* Assigned task
An exact transcription of every record is needed, leaving out the pictures.

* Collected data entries
#####

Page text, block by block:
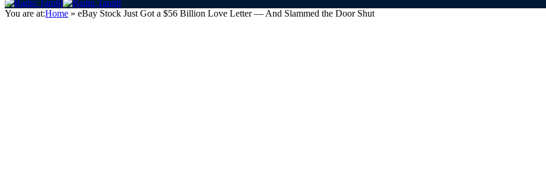
You are at:Home » eBay Stock Just Got a $56 Billion Love Letter — And Slammed the Door Shut
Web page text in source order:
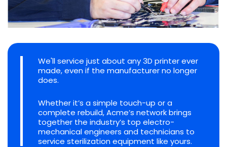
We'll service just about any 3D printer ever
made, even if the manufacturer no longer
does.
Whether it’s a simple touch-up or a
complete rebuild, Acme’s network brings
together the industry’s top electro-
mechanical engineers and technicians to
service sterilization equipment like yours.
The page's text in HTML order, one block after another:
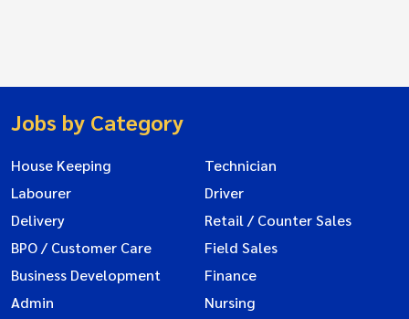
Jobs by Category
House Keeping
Technician
Labourer
Driver
Delivery
Retail / Counter Sales
BPO / Customer Care
Field Sales
Business Development
Finance
Admin
Nursing
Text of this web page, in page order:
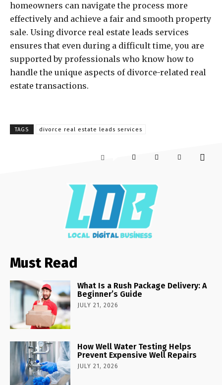
homeowners can navigate the process more
effectively and achieve a fair and smooth property
sale. Using divorce real estate leads services
ensures that even during a difficult time, you are
supported by professionals who know how to
handle the unique aspects of divorce-related real
estate transactions.
TAGS divorce real estate leads services
Must Read
What Is a Rush Package Delivery: A
Beginner’s Guide
JULY 21, 2026
How Well Water Testing Helps
Prevent Expensive Well Repairs
JULY 21, 2026
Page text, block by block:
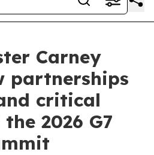
Carney
partnerships
critical
2026 G7
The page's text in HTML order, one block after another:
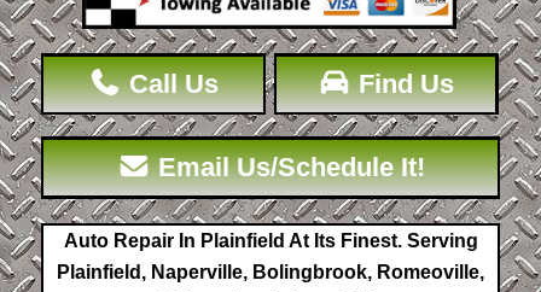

#####

* The answer
Page text, block by block:
You are at:Home » eBay Stock Just Got a $56 Billion Love Letter — And Slammed the Door Shut
Web page text in source order:
We'll service just about any 3D printer ever
made, even if the manufacturer no longer
does.
Whether it’s a simple touch-up or a
complete rebuild, Acme’s network brings
together the industry’s top electro-
mechanical engineers and technicians to
service sterilization equipment like yours.
The page's text in HTML order, one block after another:
Jobs by Category
House Keeping
Technician
Labourer
Driver
Delivery
Retail / Counter Sales
BPO / Customer Care
Field Sales
Business Development
Finance
Admin
Nursing
Text of this web page, in page order:
homeowners can navigate the process more
effectively and achieve a fair and smooth property
sale. Using divorce real estate leads services
ensures that even during a difficult time, you are
supported by professionals who know how to
handle the unique aspects of divorce-related real
estate transactions.
TAGS divorce real estate leads services
Must Read
What Is a Rush Package Delivery: A
Beginner’s Guide
JULY 21, 2026
How Well Water Testing Helps
Prevent Expensive Well Repairs
JULY 21, 2026
Page text, block by block:
Carney
partnerships
critical
2026 G7
The page's text in HTML order, one block after another:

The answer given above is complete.